All Aborigines are drunks!

I think most people would have seen articles in the news lately about a particular racist Facebook Group. Aboriginal Memes was created purely for the purpose of targeting Aboriginal people with racist taunts and the propagation of negative stereotypes aimed at damaging public opinion. In essence, the site ‘celebrated the destruction‘ of Aboriginal people, portraying them as inferior drunks who sniff petrol and bludge off welfare. Rightly, there have been questions raised as to whether this site is in breach of the Racial Discrimination Act and much of the offensive material has been subsequently removed.

I’m sure that most people would also be aware that the current Opposition, if it wins Government, has targeted the pertinent section of the Racial Discrimination Act for repeal as it is their view that it undermines the right to freedom of speech. So in 18 months such racist, hate-driven sites will be lawful.

Get ready for the onslaught. We might will be bombarded with all sorts of myths.

If we can’t stop the rubbish, maybe we could do our best at dispelling the myths.

A post I wrote almost a year ago attempted to do exactly that. As the subject is now topical because of the publicity surrounding Aboriginal Memes, I’ve dusted off the cobwebs to again promote what I consider to be an important message. It’s about the consensus reality that all Aborigines are drunks.

I heard the phrase consensus reality while listening to a recent talk.  I liked it.  It stuck with me.  I also liked what it defined, when explained, that it is a shared, social construction of reality that we believe to be true.  It doesn’t have to be true; we just need to nod our heads in agreement that we believe it to be true.  A bit like herd mentality, really.

Can you think of any examples?  I can.  Many, in fact.  The pages of history are filled with them.  The earth is flat!  The earth is the centre of the universe!  God created the earth in seven days!  Or some more contemporary ones: The dingo didn’t do it!  All politicians lie!  All dole-bludgers are lazy!  All gay people die of AIDS!

One I used to hear a lot in my former line of work always put me on the front foot: All Aborigines are drunks!

This is the horrible perception shared by the majority of non-Indigenous people in this country.  The consensus reality.

Let’s face it, we’ve all seen Aboriginal people drinking or drunk in parks, yelling at each other or intimidating passersby.  These may be the only Aborigines that many city dwellers see on a regular basis and hence they fall victim to consensus reality.  Every Aborigine I have seen has been drunk, so it must be true; they’re all drunkards.

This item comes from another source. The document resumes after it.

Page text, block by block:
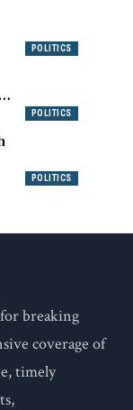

I’m quite happy to tell you that it isn’t true.  More the truth is that Aboriginal people drink in open areas, whereas non-Aboriginal people tend to confine their drinking (and unsocial behaviour) to enclosed areas such as hotels, restaurants, clubs or their or someone else’s home.  For every one drunk Aborigine I’ve seen in a public park I’ve seen 500 drunk white people in a public bar.  Further, for every Aborigine I’ve seen drunk in a public park I’ve seen hundreds of sober Aborigines in country towns or remote lands.  I for one don’t share the consensus reality that all Aborigines are drunkards, yet this is the stereotype often reinforced by the media and the wider community.

There is an element that are, but this is not the purpose of this thread.  Nor is the important reason why some drink, notably due to loss of culture and identity.

Now let’s look at some facts on Aboriginal alcohol consumption:

Contrary to public perception surveys have in fact found that proportionally fewer Aboriginal people drink alcohol than whites do.

29%  of Aboriginal Australians did not drink alcohol in the previous 12 months, almost double the rate of non-Indigenous Australians.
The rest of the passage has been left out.